Flitz and a microfiber cloth will shine that up like a mirror. Cleaning with cream of tartar before polishing will help the process.


----------



## francist (Nov 16, 2019)

That’s pretty impressive work for “ a beginner “. Nice styling too, which not everyone takes the effort to do these days. Nicely done Kroll 

-frank


----------



## talvare (Nov 16, 2019)

Very nice job Kroll. It will bring a smile to your face every time you use it. And, I live by the motto of "why would I buy it when for just a little more money and a lot more time, I can just make it myself"

Ted


----------



## ttabbal (Nov 16, 2019)

Nice job! Has way more "punch" than my simple one.


----------



## Jubil (Nov 16, 2019)

That is plum purdy. Evidently you have some artistic ability. 
Good work Kroll.

Chuck


----------



## hotrats (Nov 16, 2019)

Very Nice! Great work.


----------



## Ulma Doctor (Nov 16, 2019)

excellent work Kroll!!!


----------



## Suzuki4evr (Nov 17, 2019)

Give yourself a pat on the shoulder. Very nicely done. Making your own stuff is always rewarding.


----------



## Kroll (Nov 17, 2019)

Guys thanks for all the positive feedback,I was wanting to challenge myself here on this project,which there is few mistakes but those did not go to waste cause I learn from those mistakes.Not finish yet but I hope to close this project in couple weeks or so when I'm off for Thanksgiving


----------



## Kroll (Dec 8, 2019)

Good afternoon guys,well taking the advise of the membership here I decided to go ahead and anodize my tramming gage. Na I have never done this before but I did have the ideal few yrs ago and never follow through mainly because I never made anything out of aluminum.Well yesterday was a test run which went very well.But today was kinda opposite.As you can see there are few flaws and there is also one on bottom side.What I did different today which I had forgot was to use my Purple Power to clean the part before it went into the degreaser. I thought that maybe the degreaser would have been good enough but I guess I was wrong.

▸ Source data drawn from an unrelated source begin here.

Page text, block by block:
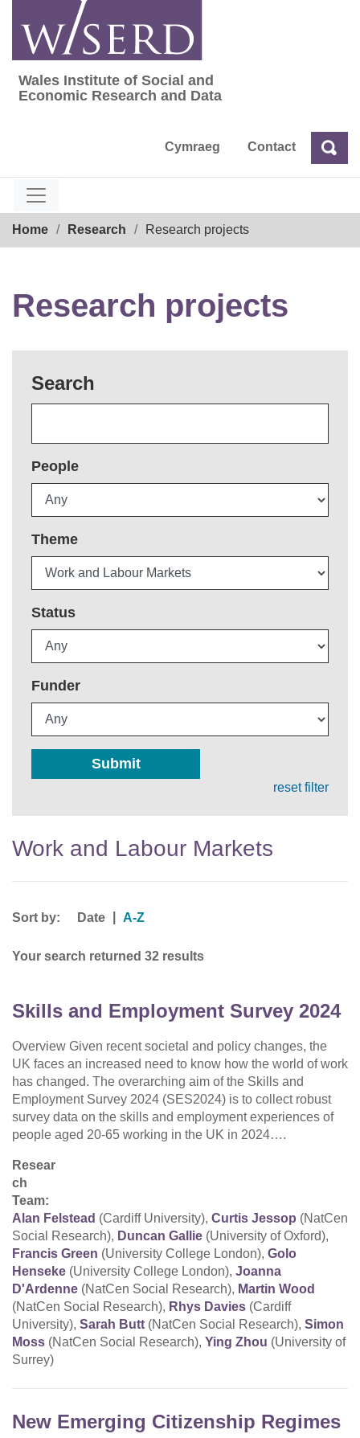
content
Wales Institute of Social and Economic
Wales Institute of Social and
Economic Research and Data
Cymraeg Contact Search
Home Research Research projects
Research projects
Search
People
Theme
Status
Funder
Submit
reset filter
Work and Labour Markets
Sort by: Date A-Z
Your search returned 32 results
Skills and Employment Survey 2024
Overview Given recent societal and policy changes, the
UK faces an increased need to know how the world of work
has changed. The overarching aim of the Skills and
Employment Survey 2024 (SES2024) is to collect robust
survey data on the skills and employment experiences of
people aged 20-65 working in the UK in 2024….
Resear
ch
Team:
Alan Felstead (Cardiff University), Curtis Jessop (NatCen
Social Research), Duncan Gallie (University of Oxford),
Francis Green (University College London), Golo
Henseke (University College London), Joanna
D'Ardenne (NatCen Social Research), Martin Wood
(NatCen Social Research), Rhys Davies (Cardiff
University), Sarah Butt (NatCen Social Research), Simon
Moss (NatCen Social Research), Ying Zhou (University of
Surrey)
New Emerging Citizenship Regimes
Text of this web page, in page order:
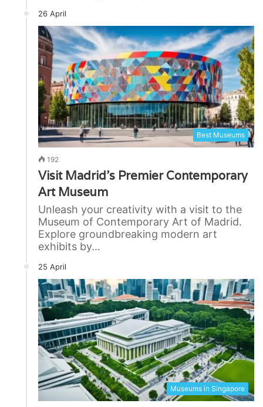
26 April
Best Museums
192
Visit Madrid’s Premier Contemporary
Art Museum
Unleash your creativity with a visit to the
Museum of Contemporary Art of Madrid.
Explore groundbreaking modern art
exhibits by…
25 April
Museums in Singapore
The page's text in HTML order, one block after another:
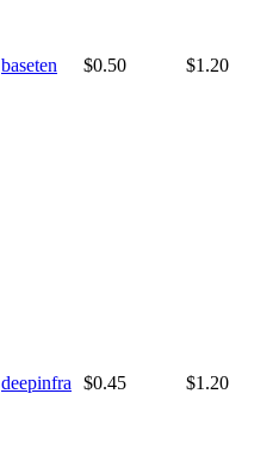
baseten $0.50 $1.20
deepinfra $0.45 $1.20
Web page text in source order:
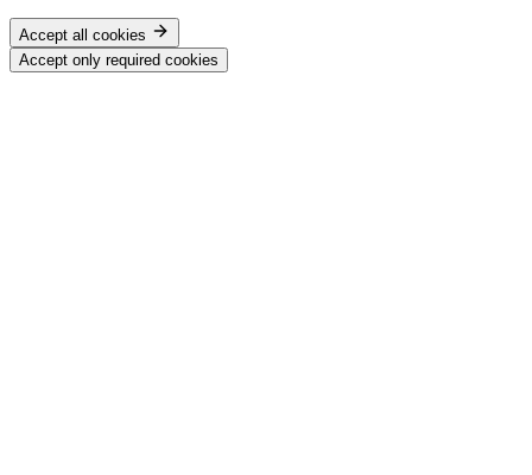
Accept all cookies
Accept only required cookies
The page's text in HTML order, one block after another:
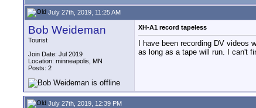
July 27th, 2019, 11:25 AM
Bob Weideman
Tourist
Join Date: Jul 2019
Location: minneapolis, MN
Posts: 2
XH-A1 record tapeless
I have been recording DV
as long as a tape will run. I can't
July 27th, 2019, 12:39 PM
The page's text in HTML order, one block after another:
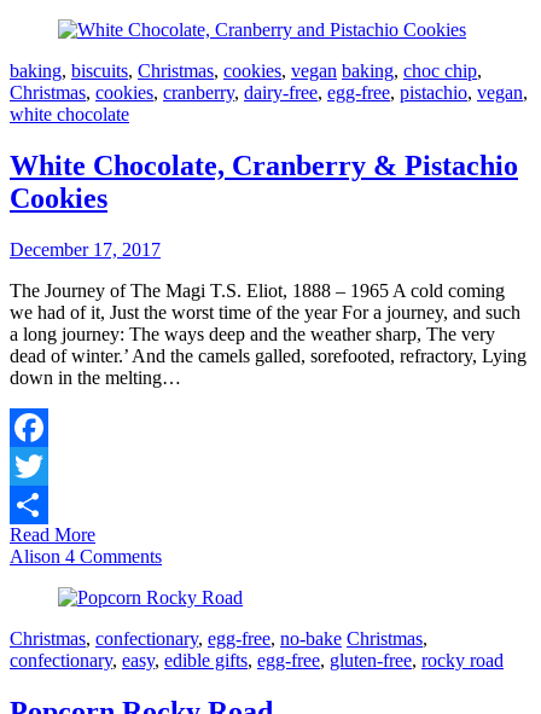
baking, biscuits, Christmas, cookies, vegan baking, choc chip,
Christmas, cookies, cranberry, dairy-free, egg-free, pistachio, vegan,
white chocolate
White Chocolate, Cranberry & Pistachio
Cookies
December 17, 2017
The Journey of The Magi T.S. Eliot, 1888 – 1965 A cold coming
we had of it, Just the worst time of the year For a journey, and such
a long journey: The ways deep and the weather sharp, The very
dead of winter.’ And the camels galled, sorefooted, refractory, Lying
down in the melting…
Facebook
Twitter
Share
Read More
Alison 4 Comments
Christmas, confectionary, egg-free, no-bake Christmas,
confectionary, easy, edible gifts, egg-free, gluten-free, rocky road
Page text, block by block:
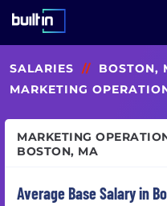
to
main
SALARIES // BOSTON,
MARKETING
MARKETING
BOSTON, MA
Average Base Salary in
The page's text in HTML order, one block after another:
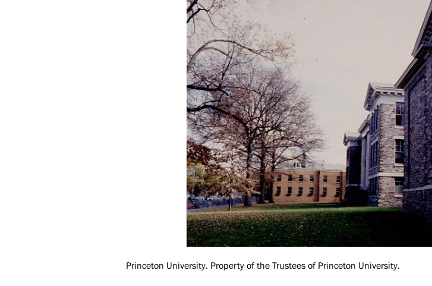
Princeton University. Property of the Trustees of Princeton University.
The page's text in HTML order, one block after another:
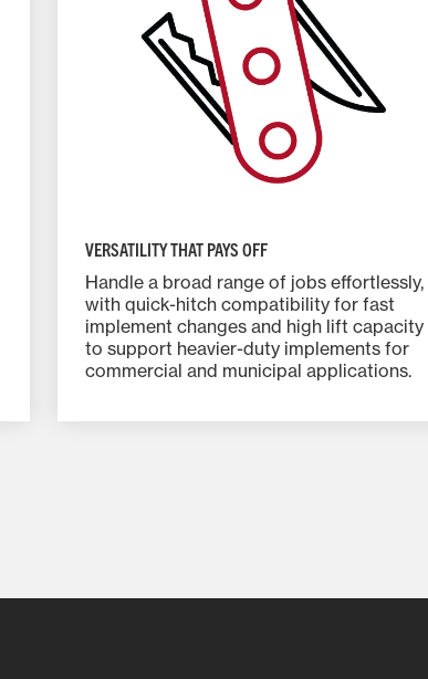
VERSATILITY THAT PAYS OFF
Handle a broad range of jobs effortlessly,
with quick-hitch compatibility for fast
implement changes and high lift capacity
to support heavier-duty implements for
commercial and municipal applications.
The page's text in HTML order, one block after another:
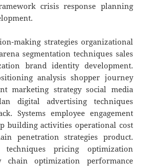
crisis response planning
making strategies organizational
segmentation techniques sales
brand identity development.
analysis shopper journey
marketing strategy social media
digital advertising techniques
Systems employee engagement
building activities operational cost
penetration strategies product.
techniques pricing optimization
chain optimization performance
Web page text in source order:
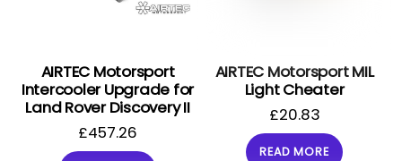
AIRTEC Motorsport
Intercooler Upgrade for
Land Rover Discovery II
£457.26
AIRTEC Motorsport MIL
Light Cheater
£20.83
READ MORE
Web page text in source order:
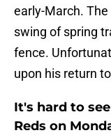
early-March.
swing of spring
fence.
upon his return
It's hard to
Reds on
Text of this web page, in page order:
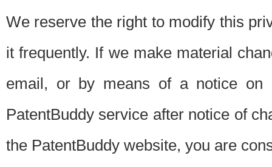
We reserve the right to modify this
it frequently. If we make material
email, or by means of a notice on
PatentBuddy service after notice of
the PatentBuddy website, you are
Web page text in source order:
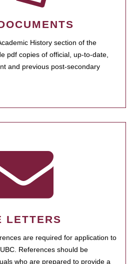
History section of the
pdf copies of official, up-to-date,
and previous post-secondary
LETTERS
are required for application to
References should be
who are prepared to provide a
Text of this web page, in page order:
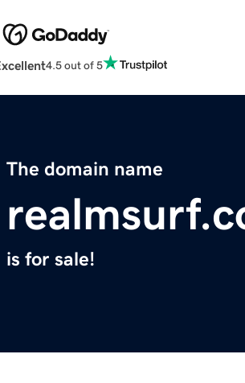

I know I could strip it down and do it again but na I am going to leave my flaws to serve as a reminder for me not to take short cuts when it comes to cleaning.So next going to check the head again and fine tune it.


----------



## Latinrascalrg1 (Dec 8, 2019)

Really nice job flaws and all.  I like the fact you choose a creative design when a simple bar would have done just fine.
Fwiw when anodizing aluminum I understand that you clean it until you are Absolutely Positively Sure that the part is clean and then you clean it a few more times before you give it a final cleaning right before you start the anodizing process.... and remember Anodizing will NOT hide any surface flaws or blemishes but it likes to highlight them!


----------



## Janderso (Dec 9, 2019)

Beautiful work!
That would make tramming simple.


----------



## tpic402 (Dec 29, 2019)

Very nice! I need to, learn how to anodize.


----------